Neurodevelopmental disorder caused by an inherited novel KMT5B variant: case report

Abstract

Neurodevelopmental disorders are a large group of disorders that affect ~ 3% of children and represent a serious health problem worldwide. Their etiology is multifactorial and includes genetic, epigenetic, and environmental causes. Mounting evidence shows the importance of genetic causes, especially genes involved in the central nervous system development.

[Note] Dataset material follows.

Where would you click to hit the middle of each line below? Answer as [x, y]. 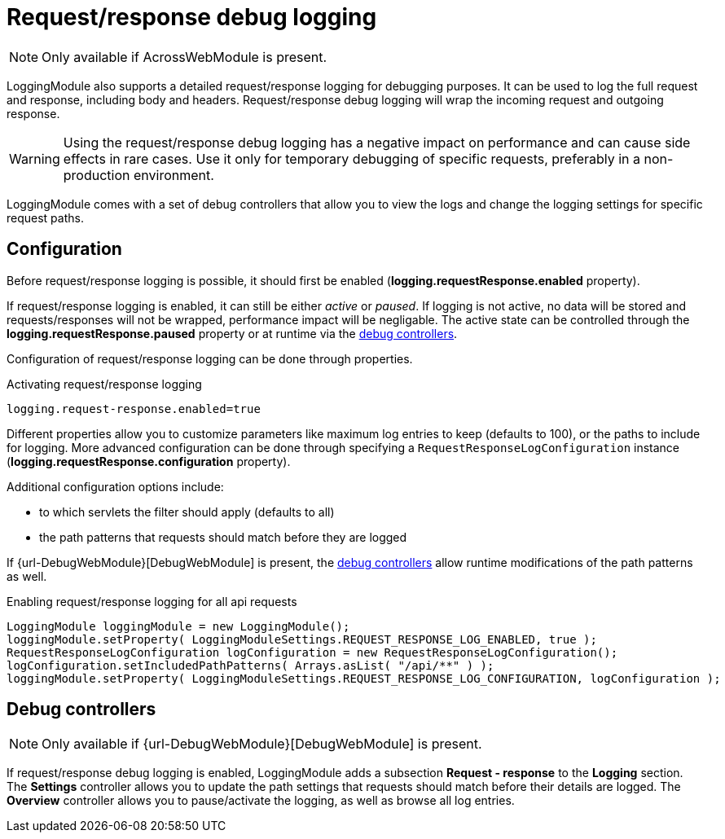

As recently discovered, the KMT5B gene is related to abnormal activities of the enzymes that regulate histone activity and gene expression during brain development. Pathogenic KMT5B gene variants lead to autosomal dominant, intellectual developmental disorder 51 (OMIM # 617788). Also, reports on patients with additional features suggest that the KMT5B gene alterations lead to multisystem involvement. Here, we report on a male patient with a severe neurodevelopmental disorder caused by a novel KMT5B gene variant inherited from his mother. The patient had severe intellectual disability, absent speech, marked autistic behavior, attention deficit hyperactivity disorder, and different clinical features, including thoracic scoliosis, dysmorphic facial features, and tall stature. In contrast, his mother, with the same KMT5B variant, had mild intellectual disability and some autistic traits (stereotype hand movement). We elucidated pathogenetic mechanisms that could influence phenotype characteristics. Our findings emphasize the importance of a comprehensive clinical and molecular approach to these patients in order to provide optimal health care.